En revanche, dans la vie, on le sait, rien n’est éternel. “Un twink de 30 ans perd selon moi de son intérêt sexuel s’il est toujours célibataire” regrette Yannick. C’est ce qu’on appelle la twink death, ou “le moment où un twink cesse d’être twink nous explique Isaac. “Ça peut arriver pour plusieurs raisons, par exemple l’âge ou une forme de masculinisation par la prise de masse.”

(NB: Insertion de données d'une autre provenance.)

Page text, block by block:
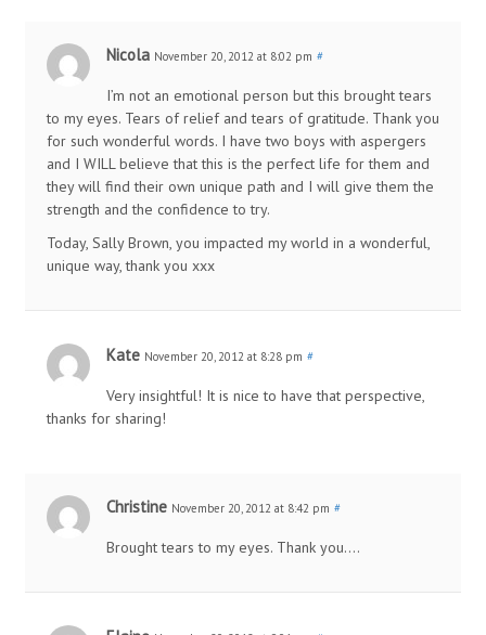
Nicola November 20, 2012 at 8:02 pm #
I’m not an emotional person but this brought tears
to my eyes. Tears of relief and tears of gratitude. Thank you
for such wonderful words. I have two boys with aspergers
and I WILL believe that this is the perfect life for them and
they will find their own unique path and I will give them the
strength and the confidence to try.
Today, Sally Brown, you impacted my world in a wonderful,
unique way, thank you xxx
Kate November 20, 2012 at 8:28 pm #
Very insightful! It is nice to have that perspective,
thanks for sharing!
Christine November 20, 2012 at 8:42 pm #
Brought tears to my eyes. Thank you….
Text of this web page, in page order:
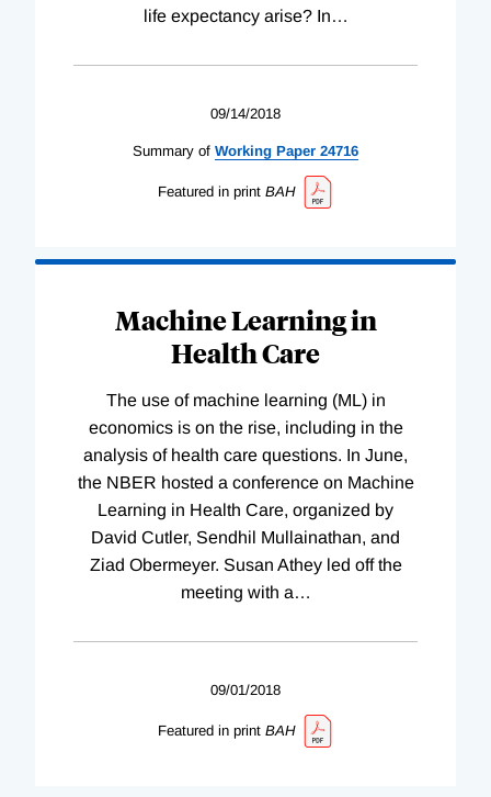
life expectancy arise? In…
09/14/2018
Summary of Working Paper 24716
Featured in print BAH
Machine Learning in
Health Care
The use of machine learning (ML) in
economics is on the rise, including in the
analysis of health care questions. In June,
the NBER hosted a conference on Machine
Learning in Health Care, organized by
David Cutler, Sendhil Mullainathan, and
Ziad Obermeyer. Susan Athey led off the
meeting with a…
09/01/2018
Featured in print BAH
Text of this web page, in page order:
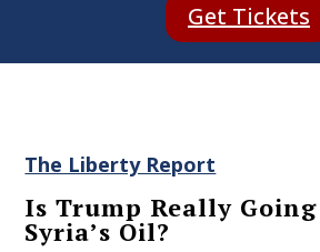
Get Tickets
The Liberty Report
Is Trump Really
Syria’s Oil?
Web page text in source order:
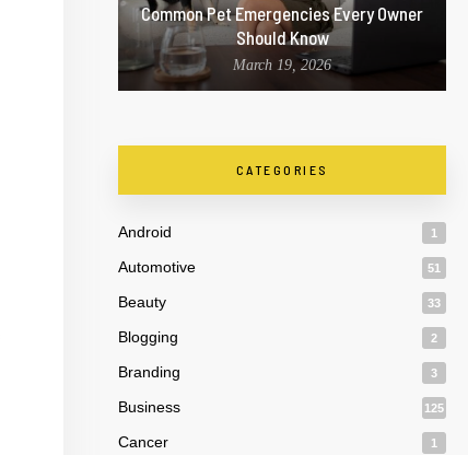
Common Pet Emergencies Every Owner
Should Know
March 19, 2026
CATEGORIES
Android 1
Automotive 51
Beauty 33
Blogging 2
Branding 3
Business 125
Cancer 1

Heureusement, il existerait une vie après la twink death, à condition de changer de corps, pour devenir un twunk — contraction des mots twink et hunk, qualifiant un homme viril conforme aux modèles de masculinité. “Elle me faisait peur il y a un temps” nous partage Isaac, “mais ça n’est plus le cas depuis que je me suis mis à la salle et que j’observe des résultats. Je pense que si je continue comme ça, j’ai de sérieuses chances de “survivre” à ma twink death, à savoir rester attirant, car je deviendrai un twunk, et un jour peut-être deviendrai-je même un hunk ?” Amen.